Your instructions ->
Looking at the data that follows, count the lines containing the word "empty" and write down only that count.
Top of Supplied information
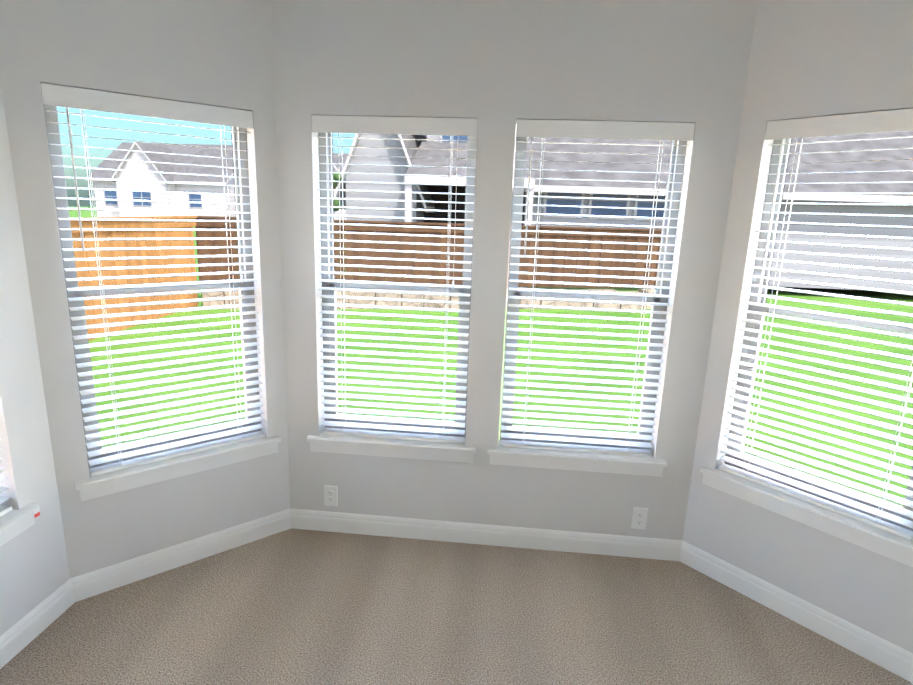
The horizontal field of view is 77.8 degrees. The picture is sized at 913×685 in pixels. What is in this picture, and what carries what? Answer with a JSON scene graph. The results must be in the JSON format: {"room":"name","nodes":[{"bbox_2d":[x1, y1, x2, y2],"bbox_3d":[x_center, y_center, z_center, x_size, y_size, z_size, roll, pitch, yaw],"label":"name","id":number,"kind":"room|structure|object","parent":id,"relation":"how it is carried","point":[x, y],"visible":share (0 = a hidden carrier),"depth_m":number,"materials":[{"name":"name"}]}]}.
{"room":"empty bedroom","nodes":[
{"label":"empty bedroom","id":0,"kind":"room"},
{"bbox_2d":[0,82,69,635],"bbox_3d":[-2.027,0.479,-0.648,0.160,2.740,6.041,3,13,5],"label":"wall","id":1,"kind":"structure","parent":0,"point":[34,570],"depth_m":2.20,"materials":[{"name":"white paint"}]},
{"bbox_2d":[0,439,11,516],"bbox_3d":[-1.743,-0.071,1.773,0.074,1.602,0.527,3,13,5],"label":"window blind","id":2,"kind":"object","parent":1,"relation":"attached to","point":[4,509],"visible":1,"depth_m":2.17,"materials":[{"name":"white plastic"}]},
{"bbox_2d":[0,503,39,545],"bbox_3d":[-1.767,0.753,1.966,0.136,0.085,0.641,3,13,5],"label":"window sill","id":3,"kind":"structure","parent":1,"relation":"attached to","point":[14,523],"depth_m":2.18,"materials":[{"name":"white wood"}]},
{"bbox_2d":[33,507,40,519],"bbox_3d":[-1.669,0.673,2.248,0.005,0.048,0.030,3,13,5],"label":"tag","id":4,"kind":"object","parent":3,"relation":"attached to","point":[36,513],"visible":0.98,"depth_m":2.25,"materials":[{"name":"white paper"}]},
{"bbox_2d":[0,0,289,577],"bbox_3d":[-1.322,-0.258,2.588,1.151,2.740,0.160,-9,17,-39],"label":"wall","id":5,"kind":"structure","parent":0,"point":[218,53],"depth_m":2.42,"materials":[{"name":"white paint"}]},
{"bbox_2d":[43,105,260,468],"bbox_3d":[-1.351,-0.260,2.634,0.792,1.608,0.077,-9,17,-39],"label":"window","id":6,"kind":"structure","parent":5,"relation":"in","point":[114,134],"depth_m":2.58,"materials":[{"name":"glass"}]},
{"bbox_2d":[41,83,264,475],"bbox_3d":[-1.289,-0.241,2.561,0.790,1.602,0.074,-9,17,-39],"label":"window blind","id":7,"kind":"object","parent":6,"relation":"attached to","point":[74,97],"visible":0.96,"depth_m":2.55,"materials":[{"name":"white plastic"}]},
{"bbox_2d":[75,436,280,500],"bbox_3d":[-1.315,0.584,2.752,0.904,0.085,0.136,-9,17,-39],"label":"window sill","id":8,"kind":"structure","parent":5,"relation":"attached to","point":[103,484],"depth_m":2.67,"materials":[{"name":"white wood"}]},
{"bbox_2d":[0,508,912,683],"bbox_3d":[-0.195,1.765,-0.111,3.532,0.114,6.535,3,13,5],"label":"baseboard","id":9,"kind":"structure","parent":5,"relation":"attached to","point":[24,631],"depth_m":2.83,"materials":[{"name":"white wood"}]},
{"bbox_2d":[0,528,912,684],"bbox_3d":[-0.198,1.869,-0.087,3.852,0.100,6.855,3,13,5],"label":"floor","id":10,"kind":"structure","parent":0,"point":[291,606],"depth_m":2.44,"materials":[{"name":"carpet"}]},
{"bbox_2d":[271,0,757,539],"bbox_3d":[0.179,-0.265,2.833,2.242,2.740,0.160,3,13,5],"label":"wall","id":11,"kind":"structure","parent":0,"point":[497,68],"depth_m":2.61,"materials":[{"name":"white paint"}]},
{"bbox_2d":[324,485,337,505],"bbox_3d":[-0.686,0.837,3.088,0.074,0.120,0.008,3,13,5],"label":"electrical outlet","id":12,"kind":"object","parent":11,"relation":"attached to","point":[330,495],"visible":1,"depth_m":3.09,"materials":[{"name":"white plastic"}]},
{"bbox_2d":[307,433,475,462],"bbox_3d":[-0.343,0.553,3.025,0.893,0.085,0.136,3,13,5],"label":"window sill","id":13,"kind":"structure","parent":11,"relation":"attached to","point":[400,448],"depth_m":2.98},
{"bbox_2d":[318,132,476,437],"bbox_3d":[-0.305,-0.293,2.930,0.781,1.608,0.077,3,13,5],"label":"window","id":14,"kind":"structure","parent":11,"relation":"in","point":[437,153],"depth_m":2.88,"materials":[{"name":"glass"}]},
{"bbox_2d":[312,115,477,443],"bbox_3d":[-0.314,-0.273,2.835,0.779,1.602,0.074,3,13,5],"label":"window blind","id":15,"kind":"object","parent":14,"relation":"attached to","point":[327,124],"visible":0.9,"depth_m":2.88,"materials":[{"name":"white plastic"}]},
{"bbox_2d":[488,441,666,476],"bbox_3d":[0.612,0.605,2.943,0.899,0.085,0.136,3,13,5],"label":"window sill","id":16,"kind":"structure","parent":11,"relation":"attached to","point":[581,461],"depth_m":2.89,"materials":[{"name":"white wood"}]},
{"bbox_2d":[499,122,686,449],"bbox_3d":[0.650,-0.242,2.847,0.787,1.608,0.077,3,13,5],"label":"window","id":17,"kind":"structure","parent":11,"relation":"in","point":[551,163],"depth_m":2.80,"materials":[{"name":"glass"}]},
{"bbox_2d":[500,119,694,456],"bbox_3d":[0.641,-0.221,2.753,0.785,1.602,0.074,3,13,5],"label":"window blind","id":18,"kind":"object","parent":17,"relation":"attached to","point":[660,131],"visible":0.96,"depth_m":2.79,"materials":[{"name":"white plastic"}]},
{"bbox_2d":[631,507,647,528],"bbox_3d":[0.953,0.916,2.944,0.074,0.120,0.008,3,13,5],"label":"electrical outlet","id":19,"kind":"object","parent":11,"relation":"attached to","point":[639,518],"visible":1,"depth_m":2.94,"materials":[{"name":"white plastic"}]},
{"bbox_2d":[683,0,912,652],"bbox_3d":[1.598,-0.101,2.345,0.160,2.740,1.125,-9,17,-39],"label":"wall","id":20,"kind":"structure","parent":0,"point":[813,58],"depth_m":2.40,"materials":[{"name":"white paint"}]},
{"bbox_2d":[700,466,912,566],"bbox_3d":[1.534,0.738,2.509,0.136,0.085,0.889,-9,17,-39],"label":"window sill","id":21,"kind":"structure","parent":20,"relation":"attached to","point":[895,547],"depth_m":2.43,"materials":[{"name":"white wood"}]},
{"bbox_2d":[724,130,912,530],"bbox_3d":[1.641,-0.098,2.379,0.077,1.608,0.777,-9,17,-39],"label":"window","id":22,"kind":"structure","parent":20,"relation":"in","point":[841,158],"depth_m":2.39,"materials":[{"name":"glass"}]},
{"bbox_2d":[718,108,912,539],"bbox_3d":[1.565,-0.087,2.318,0.074,1.602,0.775,-9,17,-39],"label":"window blind","id":23,"kind":"object","parent":22,"relation":"attached to","point":[875,122],"visible":0.88,"depth_m":2.36,"materials":[{"name":"white plastic"}]}
]}
Bottom of Supplied information
Written answer ->
2